## WHAT IS EXPECTED
Would you please copy only the lines from the line that contains "Building in Production (46, 232)" to the end of the data below, exactly, leaving every picture out?

(Beginning of THE INPUT)

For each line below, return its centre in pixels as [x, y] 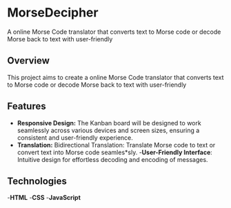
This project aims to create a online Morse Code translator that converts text [115, 77]
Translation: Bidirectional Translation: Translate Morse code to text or [116, 145]
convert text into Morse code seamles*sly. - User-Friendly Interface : [114, 152]
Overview [29, 61]
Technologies [37, 181]
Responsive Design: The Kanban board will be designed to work [109, 123]
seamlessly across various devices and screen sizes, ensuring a [108, 130]
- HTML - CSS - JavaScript [44, 198]
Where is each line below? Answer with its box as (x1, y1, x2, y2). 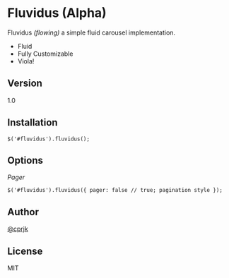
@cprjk (7, 224, 28, 234)
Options (7, 154, 44, 167)
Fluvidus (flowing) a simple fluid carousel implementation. (7, 28, 175, 37)
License (7, 245, 43, 257)
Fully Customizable (17, 49, 74, 58)
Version (7, 78, 42, 90)
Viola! (17, 56, 35, 65)
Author (7, 206, 39, 218)
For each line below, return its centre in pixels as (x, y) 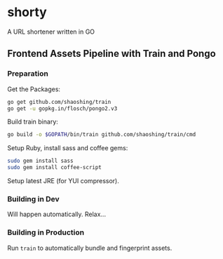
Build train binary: (33, 122)
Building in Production (46, 232)
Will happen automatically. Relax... (57, 214)
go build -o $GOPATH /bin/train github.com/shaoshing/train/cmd (102, 135)
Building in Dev (33, 199)
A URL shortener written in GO (51, 32)
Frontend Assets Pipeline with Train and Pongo (111, 54)
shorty (27, 12)
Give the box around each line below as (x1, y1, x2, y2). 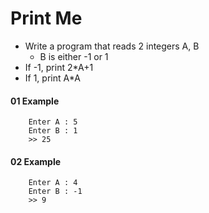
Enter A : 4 (28, 178, 78, 188)
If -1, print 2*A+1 (24, 61, 94, 73)
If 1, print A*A (24, 72, 81, 84)
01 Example (10, 95, 60, 107)
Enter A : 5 (28, 117, 78, 127)
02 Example (10, 155, 62, 167)
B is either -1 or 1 (39, 50, 109, 62)
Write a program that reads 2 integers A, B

(End of THE INPUT)

## TASK ANSWER
Building in Production (46, 232)
Will happen automatically. Relax... (57, 214)
go build -o $GOPATH /bin/train github.com/shaoshing/train/cmd (102, 135)
Building in Dev (33, 199)
A URL shortener written in GO (51, 32)
Frontend Assets Pipeline with Train and Pongo (111, 54)
shorty (27, 12)
Give the box around each line below as (x1, y1, x2, y2). 
Enter A : 4 (28, 178, 78, 188)
If -1, print 2*A+1 (24, 61, 94, 73)
If 1, print A*A (24, 72, 81, 84)
01 Example (10, 95, 60, 107)
Enter A : 5 (28, 117, 78, 127)
02 Example (10, 155, 62, 167)
B is either -1 or 1 (39, 50, 109, 62)
Write a program that reads 2 integers A, B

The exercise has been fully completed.